I don’t know what medieval witch magic Baby Foot puts in their Exfoliant Foot Peel to produce the skin-molting effects you see before you but, even though it would make perfect sense here, I promise you it’s not snake oil. Have a look at the ingredient list yourself. My girlfriend says two near the top, lactic acid and glycolic acid, usually show up in her face peels, but…damn. If her face peeled off like that I’d tell her to go back to Jaqen.
Whatever Baby Foot brews in their solution that, 5 to 7 days after you apply it, makes all the dead skin on your feet peel off in sheets, it seems to be no joke, and no exaggeration. There are literally thousands of reviews of this foot beautifier, from all kinds of men and women, and dozens of customer photos showing sickly fascinating individual results.

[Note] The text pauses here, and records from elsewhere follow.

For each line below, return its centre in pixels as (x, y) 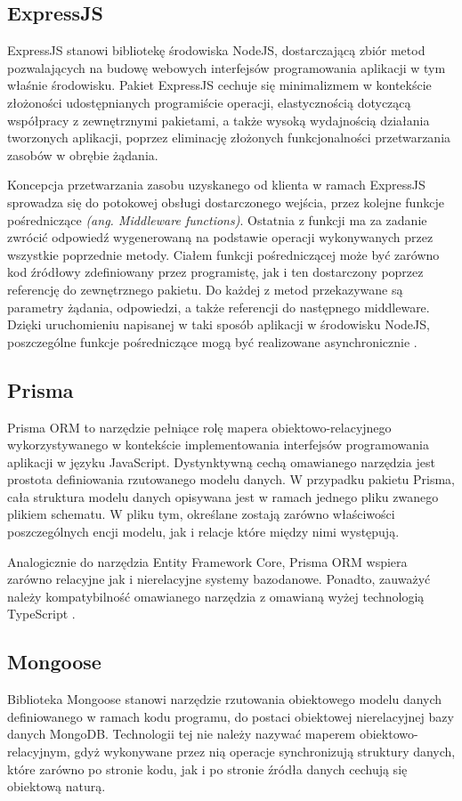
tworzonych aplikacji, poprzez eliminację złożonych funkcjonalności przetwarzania (229, 138)
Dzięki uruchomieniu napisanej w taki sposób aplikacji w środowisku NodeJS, (219, 324)
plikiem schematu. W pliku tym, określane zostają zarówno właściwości (201, 514)
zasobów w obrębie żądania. (83, 154)
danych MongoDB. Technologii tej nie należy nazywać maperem (182, 734)
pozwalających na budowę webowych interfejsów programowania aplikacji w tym (227, 67)
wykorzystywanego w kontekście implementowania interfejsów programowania (219, 445)
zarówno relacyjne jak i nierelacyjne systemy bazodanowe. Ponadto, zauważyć (219, 579)
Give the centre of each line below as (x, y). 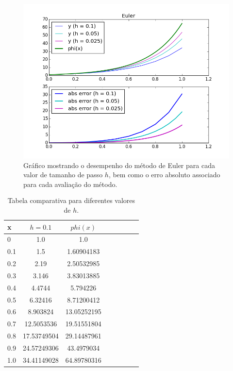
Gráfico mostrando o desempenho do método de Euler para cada (119, 165)
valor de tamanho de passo (63, 175)
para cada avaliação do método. (70, 184)
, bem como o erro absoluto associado (164, 175)
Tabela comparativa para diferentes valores (71, 200)
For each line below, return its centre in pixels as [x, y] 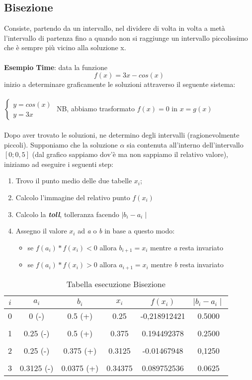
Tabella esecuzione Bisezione [116, 284]
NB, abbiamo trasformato [96, 109]
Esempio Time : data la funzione [56, 67]
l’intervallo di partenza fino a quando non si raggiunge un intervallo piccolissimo [126, 38]
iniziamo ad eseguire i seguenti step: [59, 164]
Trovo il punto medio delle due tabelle [74, 181]
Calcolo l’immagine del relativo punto [73, 197]
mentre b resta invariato [187, 265]
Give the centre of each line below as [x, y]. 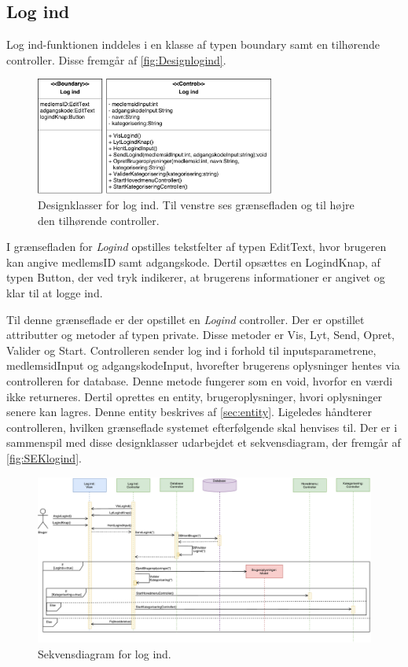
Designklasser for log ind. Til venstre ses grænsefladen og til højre [196, 205]
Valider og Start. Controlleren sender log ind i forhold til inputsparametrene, [191, 350]
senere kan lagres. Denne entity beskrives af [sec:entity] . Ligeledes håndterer [189, 412]
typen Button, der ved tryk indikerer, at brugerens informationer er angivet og [196, 277]
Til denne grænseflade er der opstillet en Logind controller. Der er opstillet [186, 319]
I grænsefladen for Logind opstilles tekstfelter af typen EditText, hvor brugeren [197, 247]
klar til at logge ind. [55, 293]
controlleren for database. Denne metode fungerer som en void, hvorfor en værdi [200, 381]
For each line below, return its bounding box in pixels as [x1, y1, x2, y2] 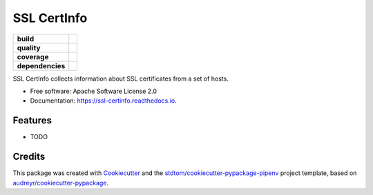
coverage [17, 52, 49, 61]
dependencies [17, 61, 66, 70]
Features [12, 114, 52, 127]
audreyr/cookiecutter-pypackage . [12, 178, 109, 187]
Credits [12, 151, 46, 163]
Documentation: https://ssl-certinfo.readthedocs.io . [30, 96, 178, 105]
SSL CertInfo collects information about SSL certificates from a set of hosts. [12, 74, 229, 83]
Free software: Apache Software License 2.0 [30, 87, 157, 95]
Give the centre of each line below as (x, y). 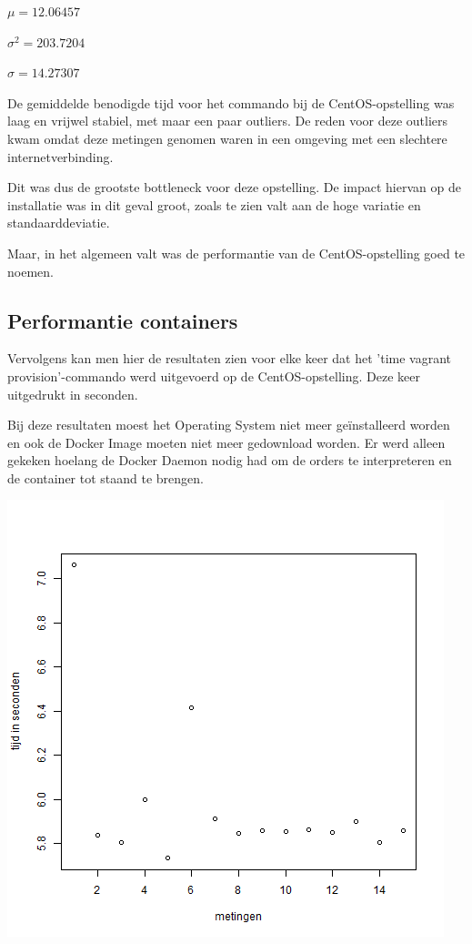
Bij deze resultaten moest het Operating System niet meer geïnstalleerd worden (229, 425)
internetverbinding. (60, 156)
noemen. (30, 271)
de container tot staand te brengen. (105, 477)
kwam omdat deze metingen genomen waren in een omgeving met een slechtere (227, 138)
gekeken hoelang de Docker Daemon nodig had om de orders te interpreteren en (230, 460)
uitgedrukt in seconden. (73, 394)
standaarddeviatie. (59, 223)
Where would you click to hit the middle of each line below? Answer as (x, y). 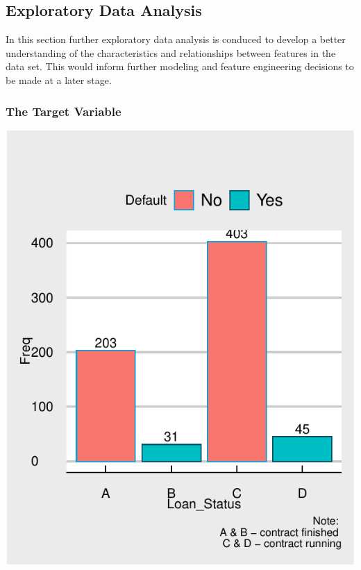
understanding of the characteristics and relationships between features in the (171, 52)
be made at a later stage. (59, 79)
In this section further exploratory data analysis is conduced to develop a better (176, 39)
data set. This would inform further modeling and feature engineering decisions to (180, 66)
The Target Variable (64, 111)
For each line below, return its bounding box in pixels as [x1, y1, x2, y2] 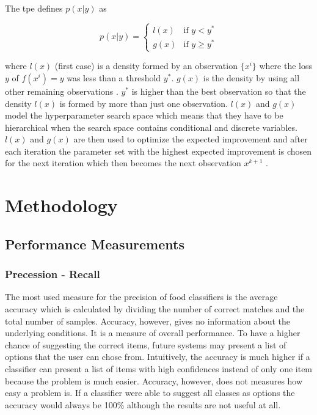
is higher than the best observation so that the [131, 84, 306, 97]
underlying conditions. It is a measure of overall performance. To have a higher [5, 326, 301, 339]
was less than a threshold [67, 71, 161, 84]
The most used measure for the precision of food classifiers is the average [5, 290, 278, 303]
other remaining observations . [5, 84, 118, 97]
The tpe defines [5, 2, 63, 14]
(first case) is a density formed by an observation [54, 59, 238, 72]
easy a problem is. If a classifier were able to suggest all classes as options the [5, 386, 295, 399]
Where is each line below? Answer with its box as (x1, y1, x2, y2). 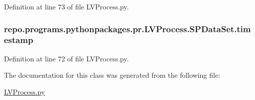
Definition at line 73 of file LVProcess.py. (4, 1, 129, 11)
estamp (4, 34, 33, 46)
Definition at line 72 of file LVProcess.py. (4, 53, 129, 63)
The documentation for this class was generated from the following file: (4, 70, 220, 80)
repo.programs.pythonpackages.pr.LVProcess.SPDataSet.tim (4, 22, 251, 35)
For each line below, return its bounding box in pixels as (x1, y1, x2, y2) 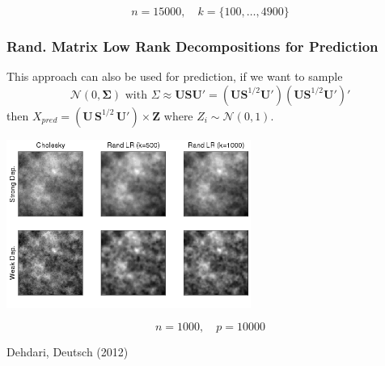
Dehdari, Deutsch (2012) (6, 343, 129, 360)
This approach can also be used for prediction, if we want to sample (6, 68, 343, 85)
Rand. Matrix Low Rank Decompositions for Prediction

The downside to Baby Foot–I mean, aside from the fact that you’re going to have grody snake feet for up to 14 days once it takes effect–is that it requires precious time and dedication to reveal the pink infant skin beneath your calluses and cracked heels. On application day, you’ll have to soak your feet in warm water for 15 to 30 minutes, and then put on the goo-filled Baby Foot booties for an hour. Baby Foot instructions conclude with washing off the exfoliant and then countin’ down the days ’til the skin harvest begins! But reviewers say you’ll get much better results (i.e., thicker sheaths of dead epidermis falling off your feet) if you continue to soak your feet in warm water for 30 to 60 minutes every day or every other day for the next two weeks.
In sum, Baby Foot sounds weird and gross and looks like a flesh-eating disease. And I want some.